Since December, 2014, SEBI has passed four orders restricting over 300 entities from accessing the capital markets. SEBI has found these entities to have misused the stock exchange system to generate fictitious long term capital gains in order to convert their unaccounted income into accounted income and avail of a tax exemption. Under the existing tax laws, if the equity shares of a listed company are held for more than twelve months, the long term gain arising from the sale of such equity shares is exempt from income tax. To avail of this exemption and evade tax, the entities employed a scheme, plan, device and/or artifice which resulted in the creation of artificial volume and manipulation of the price of the scrip.


The companies involved in the said scheme allegedly allotted equity shares to certain known entities on preferential basis with a lock in period of one year in accordance with the ICDR Regulations. SEBI examined the financial history of the said companies and noted that the companies garnered large investments through preferential allotment, despite their unimpressive track record. SEBI held that such investments would not have been made unless there was prior arrangement between the management of the company and the allottees.

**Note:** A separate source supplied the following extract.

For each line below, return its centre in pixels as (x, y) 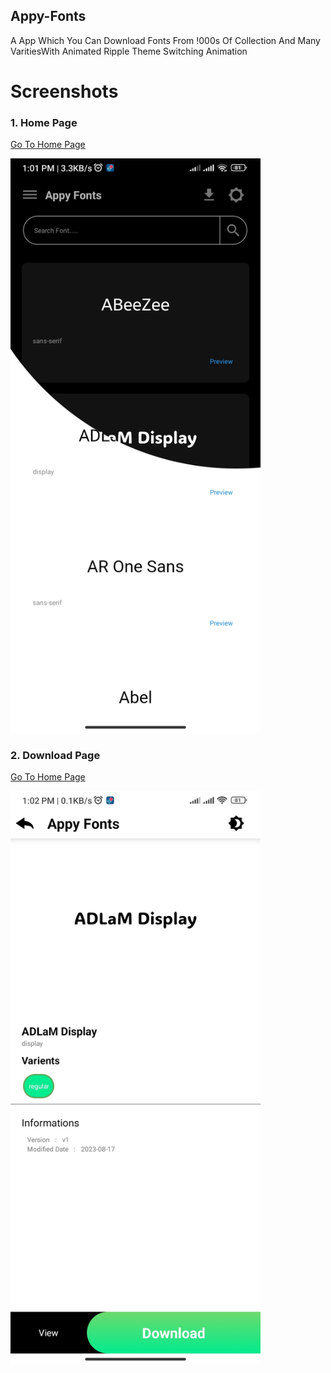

SEBI observed that two groups of entities were involved in the execution of the scheme. One group increased the price of the scrip during the lock in period and the other acted as buyers after the expiry of the lock in period to provide exit to the allottees. It was also observed that the funds bought in by way of preferential allotment were utilized for purposes other than those disclosed and, in some cases, were forwarded to various connected entities through informal arrangements. Funds were also provided to entities who acted as buyers for purchasing the shares from the allottees through layering of fund transfers. This resulted in the creation of artificial volume and considerable increase in the price of the scrip. For instance, the price of one of the scrips involved jumped from Rs. 5/- to Rs. 263/- within 115 trading days.


After the examination of the schemes, SEBI observed that there was no change in the beneficial ownership of the traded shares as the buyers and sellers were both part of a common group. The schemes were employed to avoid taxes and to legitimize the sources of income. The allottees allegedly made large gains (for instance, in one case, the allottees made a collective profit of over Rs. 3 billion on their investment of Rs. 130 million). SEBI held that the schemes were fraudulent in nature and thereby in violation of PFUTP Regulations and had the potential to harm gullible and genuine investors.